┌──
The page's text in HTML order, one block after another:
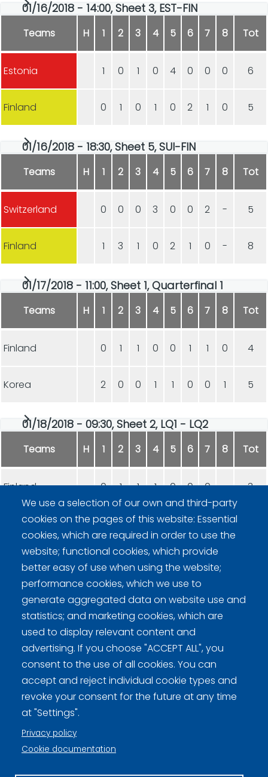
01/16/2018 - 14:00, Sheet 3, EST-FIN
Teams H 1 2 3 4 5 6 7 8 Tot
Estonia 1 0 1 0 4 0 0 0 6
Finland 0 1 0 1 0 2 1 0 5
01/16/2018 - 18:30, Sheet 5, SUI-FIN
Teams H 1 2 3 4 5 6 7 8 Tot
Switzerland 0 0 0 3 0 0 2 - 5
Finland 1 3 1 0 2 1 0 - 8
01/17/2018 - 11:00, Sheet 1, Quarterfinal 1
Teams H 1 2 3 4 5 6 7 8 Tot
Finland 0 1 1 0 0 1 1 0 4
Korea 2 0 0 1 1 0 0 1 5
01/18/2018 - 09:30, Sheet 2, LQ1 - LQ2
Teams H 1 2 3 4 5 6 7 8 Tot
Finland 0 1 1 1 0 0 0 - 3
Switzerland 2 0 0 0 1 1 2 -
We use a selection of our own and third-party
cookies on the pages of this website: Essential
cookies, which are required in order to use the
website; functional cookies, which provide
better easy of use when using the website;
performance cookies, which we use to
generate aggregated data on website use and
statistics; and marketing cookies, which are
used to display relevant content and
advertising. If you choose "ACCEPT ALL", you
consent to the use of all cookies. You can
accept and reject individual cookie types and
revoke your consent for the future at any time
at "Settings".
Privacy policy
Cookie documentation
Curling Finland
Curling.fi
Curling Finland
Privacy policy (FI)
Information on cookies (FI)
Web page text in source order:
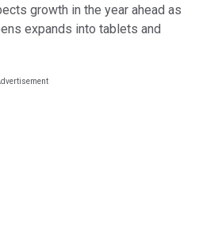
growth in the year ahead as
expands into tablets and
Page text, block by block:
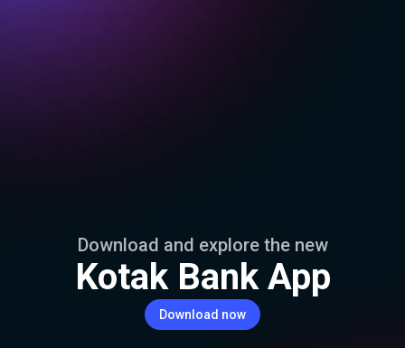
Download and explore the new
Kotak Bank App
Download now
└──
Using the listing, copy every line where the word "Download" shows up.

Solution for this exercise:
Download and explore the new
Download now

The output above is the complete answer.